Restrictions over changes that can be made to the NVRAM and boot arguments it can apply to the kernel are controlled by SIP’s NVRAM Protections and Boot-arg Restrictions, while the Authenticated Root Requirement should be self-explanatory. Other features of SIP, including the enforcement of the hardened runtime required of notarized apps, are most probably part of its Apple Internal features.

SIP partially disabled

Although there may be occasions when you need to disable SIP completely, those should be extremely rare. In most cases, you should aim to disable only the features that require it, then return SIP to fully enabled as soon afterwards as possible. One good way to remind yourself that you have temporarily disabled SIP is to write that on a sticky note and put that on your Mac’s display until you’ve enabled SIP again. Don’t leave it to memory, as you’re likely to procrastinate and forget.

To disable SIP completely, start up in Recovery, set Startup Security Utility to Reduced Security, and open Terminal. There enter the command
csrutil disable
confirm that’s what you really want to do, and authenticate.
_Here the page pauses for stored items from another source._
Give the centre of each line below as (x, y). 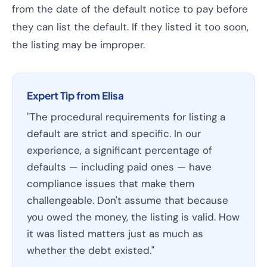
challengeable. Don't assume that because (128, 200)
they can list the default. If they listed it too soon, (130, 27)
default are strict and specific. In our (114, 133)
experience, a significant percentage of (119, 150)
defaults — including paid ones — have (119, 167)
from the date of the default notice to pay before (130, 9)
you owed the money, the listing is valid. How (133, 217)
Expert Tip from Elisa (75, 95)
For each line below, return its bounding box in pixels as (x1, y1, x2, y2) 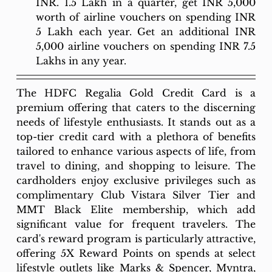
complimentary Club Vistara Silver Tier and (16, 188, 256, 201)
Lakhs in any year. (35, 54, 126, 67)
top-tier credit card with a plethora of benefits (16, 130, 256, 143)
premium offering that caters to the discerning (16, 101, 256, 114)
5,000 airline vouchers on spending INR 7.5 (35, 39, 256, 52)
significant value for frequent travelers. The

When you restart your Mac, SIP should then be disabled, as you can confirm in Terminal using
csrutil status

Finer control is separated out into its individual features:

• Apple Internal, disabled in XNU by CSR_ALLOW_APPLE_INTERNAL, and only disabled when SIP is fully disabled
• Kext Signing, disabled by CSR_ALLOW_UNAPPROVED_KEXTS, abbreviated in csrutil to kext
• Filesystem Protections, disabled by CSR_ALLOW_UNRESTRICTED_FS, abbreviated to fs
• Debugging Restrictions, disabled by CSR_ALLOW_KERNEL_DEBUGGER and CSR_ALLOW_TASK_FOR_PID, abbreviated to debug
• DTrace Restrictions, disabled by CSR_ALLOW_UNRESTRICTED_DTRACE, abbreviated to dtrace
• NVRAM Protections, disabled by CSR_ALLOW_UNRESTRICTED_NVRAM, abbreviated to nvram
• BaseSystem Verification, abbreviated to basesystem
• Boot-arg Restrictions, disabled with nvram
• Kernel Integrity Protections, disabled with kext
• Authenticated Root Requirement, disabled by CSR_ALLOW_UNAUTHENTICATED_ROOT, managed separately using csrutil authenticated-root disable and enable.

To enable SIP with one of these features disabled, use a command of the form
csrutil enable --without [feature]
where [feature] is the abbreviated name of the feature to be disabled, such as kext. Chain those options to disable multiple features, such as
csrutil enable --without kext --without nvram
which enables SIP with the exception of Kext Signing and Kernel Integrity Protections, and NVRAM Protections and Boot-arg Restrictions.

Other configuration flags in XNU that don’t appear to be directly supported by csrutil include: CSR_ALLOW_TASK_FOR_PID, CSR_ALLOW_DEVICE_CONFIGURATION, CSR_ALLOW_ANY_RECOVERY_OS and CSR_ALLOW_EXECUTABLE_POLICY_OVERRIDE. Those should be disabled when SIP is fully disabled, though.

Authenticated Root Requirement is managed separately from other SIP controls. To enable it, use the command
csrutil authenticated-root enable
To disable it,
csrutil authenticated-root disable
and to check its status
csrutil authenticated-root status
Note that fully enabling SIP also enables Authenticated Root Requirement.

The following summary table should help you use these complicated options for control of SIP features using csrutil.

To disable a specific feature, use the --without option for that abbreviated feature name, or the authenticated-root disable option. Note that running csrutil enable also enables the Authenticated Root Requirement. If you need to disable that, use the command to do so after setting other SIP features using csrutil enable --without.

These commands should be good to use on Apple silicon (and Intel) Macs running Sonoma, and don’t appear to have changed in Sequoia.

Although you can check SIP status in regular user mode, making changes to it should be performed in Recovery mode, and in Apple silicon Macs any disabling of its features is likely to require Reduced Security to be set in Startup Security Utility. Status reports for most combinations of disabled features will warn that the combination being used may not be supported in the future; the only common exceptions to that are when SIP is fully enabled or fully disabled.

Thanks to Ryan for adding CSR_ALLOW_TASK_FOR_PID to the control list given above.